当前位置:网站首页>Machine learning compilation lesson 2: tensor program abstraction
Machine learning compilation lesson 2: tensor program abstraction
2022-07-05 16:58:00 【Self driving pupils】
02 Tensor program abstraction 【MLC- Machine learning compiles Chinese version 】
course home :https://mlc.ai/summer22-zh/
List of articles
In this chapter , We will discuss the abstraction of single unit computing steps and possible transformations of these abstractions in machine learning compilation .
2.1 Metatensor function
In the overview of the previous chapter , We introduce the process of machine learning compilation, which can be regarded as Transformation between tensor functions . The execution of a typical machine learning model includes many steps to convert the input tensors into the final prediction , Each of these steps is called Metatensor function (primitive tensor function).

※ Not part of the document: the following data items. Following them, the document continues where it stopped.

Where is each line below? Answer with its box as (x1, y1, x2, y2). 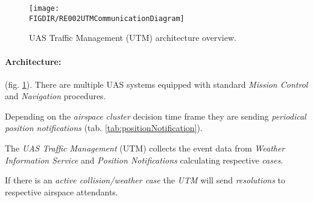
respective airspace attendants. (5, 185, 118, 198)
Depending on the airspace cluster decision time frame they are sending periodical (5, 109, 306, 122)
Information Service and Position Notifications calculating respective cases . (5, 153, 283, 166)
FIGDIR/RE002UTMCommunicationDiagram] (29, 14, 185, 23)
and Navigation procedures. (5, 90, 106, 102)
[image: (29, 4, 60, 13)
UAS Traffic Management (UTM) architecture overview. (29, 31, 236, 44)
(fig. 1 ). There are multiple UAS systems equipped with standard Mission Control (5, 78, 308, 90)
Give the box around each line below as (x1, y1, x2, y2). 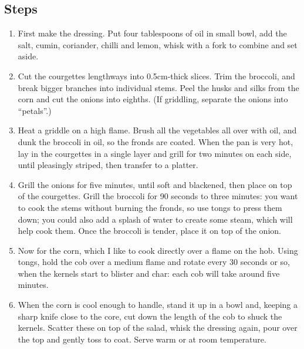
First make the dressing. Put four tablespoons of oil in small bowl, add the (18, 27, 287, 39)
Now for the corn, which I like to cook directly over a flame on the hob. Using (18, 244, 298, 256)
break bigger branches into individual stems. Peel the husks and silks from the (18, 81, 299, 93)
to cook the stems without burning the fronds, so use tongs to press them (18, 201, 282, 213)
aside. (18, 50, 39, 62)
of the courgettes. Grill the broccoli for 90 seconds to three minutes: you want (18, 190, 298, 202)
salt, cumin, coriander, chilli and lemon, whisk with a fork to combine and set (18, 38, 298, 51)
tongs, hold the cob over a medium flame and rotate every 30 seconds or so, (18, 256, 290, 268)
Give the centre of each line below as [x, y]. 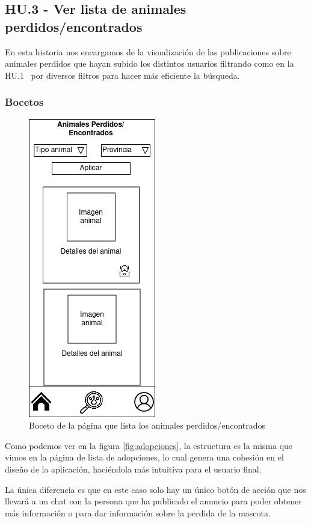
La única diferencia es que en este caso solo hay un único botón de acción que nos [155, 489]
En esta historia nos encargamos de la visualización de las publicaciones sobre [148, 51]
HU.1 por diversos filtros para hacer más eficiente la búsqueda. [122, 75]
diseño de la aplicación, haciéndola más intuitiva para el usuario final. [133, 469]
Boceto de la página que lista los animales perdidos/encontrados [147, 425]
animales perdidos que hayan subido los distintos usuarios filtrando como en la [149, 63]
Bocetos [24, 102]
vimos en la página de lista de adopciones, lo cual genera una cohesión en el [144, 457]
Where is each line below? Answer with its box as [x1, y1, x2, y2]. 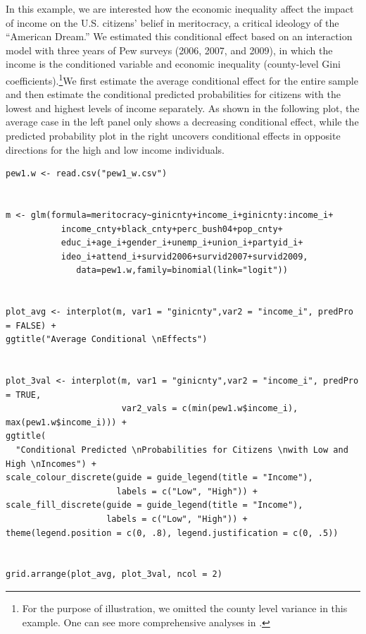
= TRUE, [6, 389, 42, 400]
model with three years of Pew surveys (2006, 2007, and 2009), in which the [6, 42, 333, 57]
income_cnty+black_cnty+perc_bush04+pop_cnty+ [61, 224, 283, 234]
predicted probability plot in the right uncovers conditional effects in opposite [6, 128, 341, 142]
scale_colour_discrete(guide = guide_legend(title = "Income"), [6, 473, 313, 483]
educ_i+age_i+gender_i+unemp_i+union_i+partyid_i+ [61, 238, 303, 248]
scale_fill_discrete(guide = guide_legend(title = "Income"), [6, 500, 303, 511]
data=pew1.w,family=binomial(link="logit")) [76, 265, 288, 276]
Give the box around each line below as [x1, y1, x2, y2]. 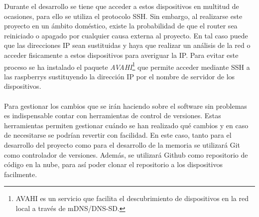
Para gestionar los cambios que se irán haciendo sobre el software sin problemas [4, 100, 247, 111]
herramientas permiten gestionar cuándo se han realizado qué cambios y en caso [4, 120, 249, 130]
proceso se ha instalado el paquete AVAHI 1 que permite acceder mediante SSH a [4, 60, 250, 72]
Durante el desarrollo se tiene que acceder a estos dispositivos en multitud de [4, 1, 239, 11]
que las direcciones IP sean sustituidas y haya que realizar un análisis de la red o [4, 40, 251, 50]
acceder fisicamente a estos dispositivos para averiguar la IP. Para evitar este [4, 49, 239, 60]
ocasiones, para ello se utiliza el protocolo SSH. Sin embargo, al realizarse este [4, 10, 243, 21]
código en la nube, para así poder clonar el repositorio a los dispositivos [4, 159, 223, 170]
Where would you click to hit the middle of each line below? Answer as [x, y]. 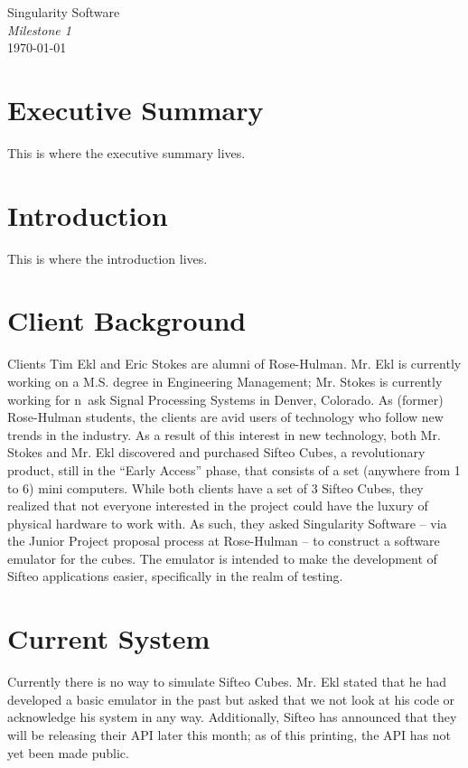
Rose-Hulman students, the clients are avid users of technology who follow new [225, 417]
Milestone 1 [39, 29]
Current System [109, 638]
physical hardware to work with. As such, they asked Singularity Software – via [227, 523]
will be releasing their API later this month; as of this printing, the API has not [229, 734]
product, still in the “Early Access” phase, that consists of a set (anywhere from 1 [234, 469]
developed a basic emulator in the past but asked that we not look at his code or [231, 699]
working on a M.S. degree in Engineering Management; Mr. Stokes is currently [225, 381]
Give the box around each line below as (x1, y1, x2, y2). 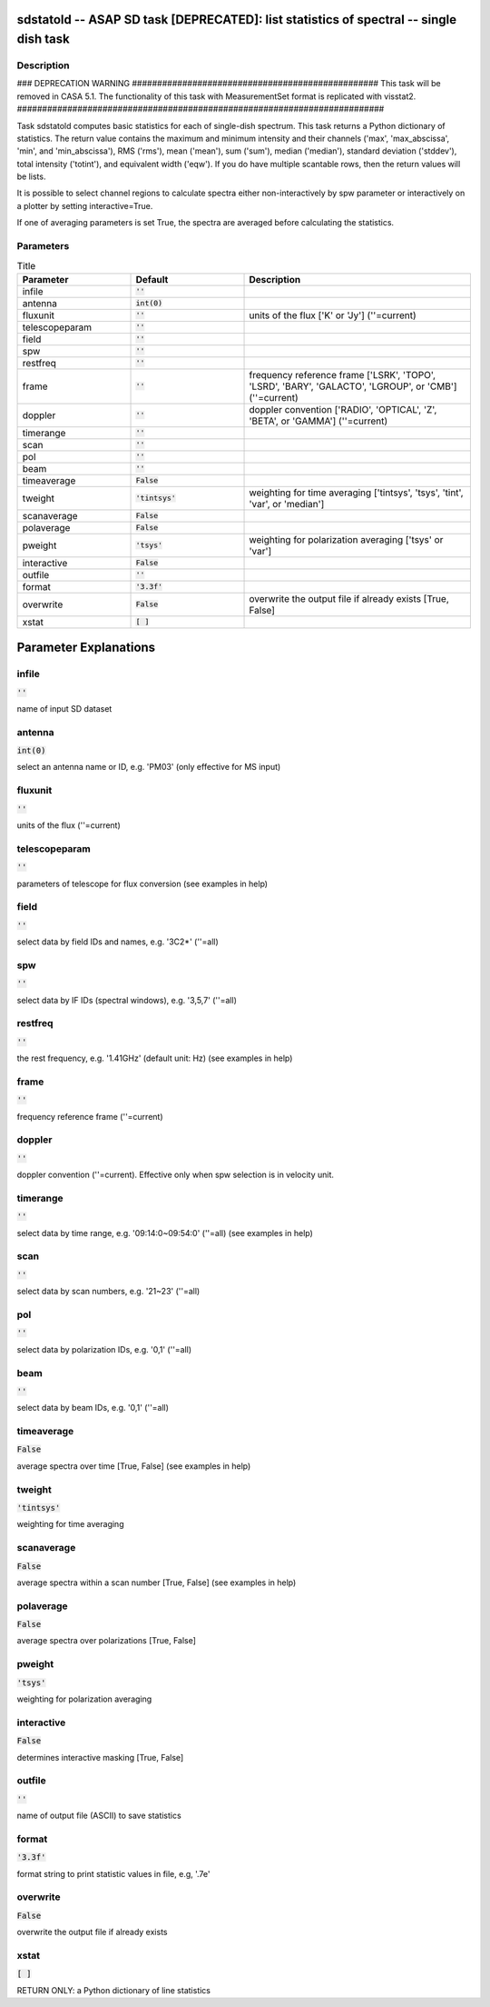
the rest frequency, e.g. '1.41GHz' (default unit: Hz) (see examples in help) (16, 1053, 293, 1063)
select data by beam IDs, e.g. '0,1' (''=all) (16, 1403, 170, 1413)
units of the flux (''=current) (16, 820, 122, 831)
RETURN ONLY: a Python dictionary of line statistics (16, 1984, 211, 1995)
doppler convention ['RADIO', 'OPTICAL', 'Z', (249, 403, 437, 415)
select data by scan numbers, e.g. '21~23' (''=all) (16, 1286, 201, 1297)
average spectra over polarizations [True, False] (16, 1635, 197, 1646)
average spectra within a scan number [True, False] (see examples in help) (16, 1577, 297, 1588)

In the picture above , Tensor operator linear, add, relu and softmax Are all metatensor functions . In particular , Many different abstractions can represent ( And the implementation ) The same meta tensor function ( As shown in the figure below ). We can choose to call the precompiled Framework Library ( Such as torch.add and numpy.add) And take advantage of Python In the implementation of . In practice , Metatensor functions are, for example C or C++ Implemented in low-level languages , And sometimes it will include some assembly code .

Many machine learning frameworks provide the compilation process of machine learning models , To transform the meta tensor function into a more specialized 、 Functions for specific work and deployment environments .

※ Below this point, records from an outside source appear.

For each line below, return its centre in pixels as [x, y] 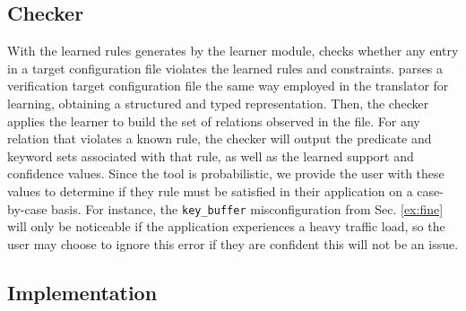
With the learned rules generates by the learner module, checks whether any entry [233, 51]
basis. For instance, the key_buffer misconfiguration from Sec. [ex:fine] [247, 208]
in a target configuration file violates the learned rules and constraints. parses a [225, 68]
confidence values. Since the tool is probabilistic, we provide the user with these [226, 173]
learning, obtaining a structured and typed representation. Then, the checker [218, 103]
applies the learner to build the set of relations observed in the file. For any [214, 121]
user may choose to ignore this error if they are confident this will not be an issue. [233, 243]
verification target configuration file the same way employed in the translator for [228, 86]
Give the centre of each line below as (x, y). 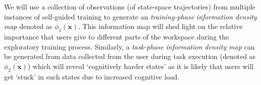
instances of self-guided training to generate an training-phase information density (130, 16)
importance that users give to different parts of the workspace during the (116, 36)
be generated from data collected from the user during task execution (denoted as (130, 56)
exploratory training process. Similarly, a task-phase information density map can (129, 46)
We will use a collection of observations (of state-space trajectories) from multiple (130, 6)
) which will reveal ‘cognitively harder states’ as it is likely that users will (141, 66)
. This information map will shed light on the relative (160, 26)
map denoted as (28, 26)
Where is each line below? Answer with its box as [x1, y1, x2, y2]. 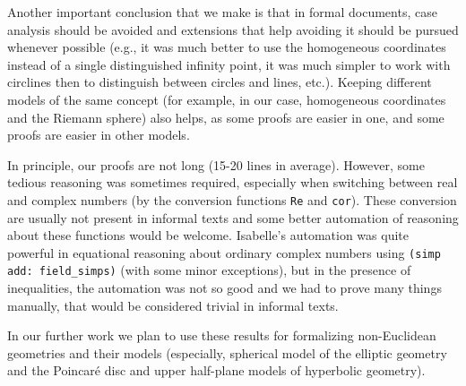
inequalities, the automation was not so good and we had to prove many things [7, 279, 442, 297]
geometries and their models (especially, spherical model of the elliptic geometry [7, 343, 447, 362]
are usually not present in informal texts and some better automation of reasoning [7, 208, 459, 227]
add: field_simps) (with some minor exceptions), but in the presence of [7, 261, 411, 279]
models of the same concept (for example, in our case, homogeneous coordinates [7, 90, 446, 108]
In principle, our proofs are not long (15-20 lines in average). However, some [7, 155, 425, 174]
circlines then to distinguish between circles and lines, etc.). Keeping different [7, 73, 432, 91]
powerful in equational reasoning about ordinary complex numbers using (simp [7, 243, 441, 262]

The above figure shows a meta tensor function add The implementation of is transformed to another example of a different implementation , The code on the right is a pseudocode that represents possible combinatorial optimization : The loop in the code on the left is split into a length of 4 Unit of ,f32x4.add The corresponding function is a special function that performs vector addition calculation .
2.2 Tensor program abstraction
In the previous section, we talked about the need for the transformation of tensor functions . In order that we can transform the meta tensor function more effectively , We need an effective abstraction to represent these functions .
Generally speaking , The abstraction of a typical meta tensor function implementation includes the following components : A multidimensional array that stores data , Loop nesting that drives tensor computation as well as The calculation part itself The sentence of .

We call this kind of abstraction Tensor program abstraction . An important property of tensor program abstraction is , They can be changed by a series of effective program transformations .

for example , We can operate through a set of transformations ( Such as circular split 、 Parallelism and vectorization ) Change an initial cycle program on the left side of the above figure to the program on the right .
2.2.1 Other structures in tensor program abstraction
It is important to , We cannot change the program arbitrarily , For example, this may be because some calculations depend on the order between loops . But fortunately , Most of the metatensor functions we are interested in have good properties ( For example, the independence between loop iterations ).
The tensor program can combine this additional information into a part of the program , To make program transformation more convenient .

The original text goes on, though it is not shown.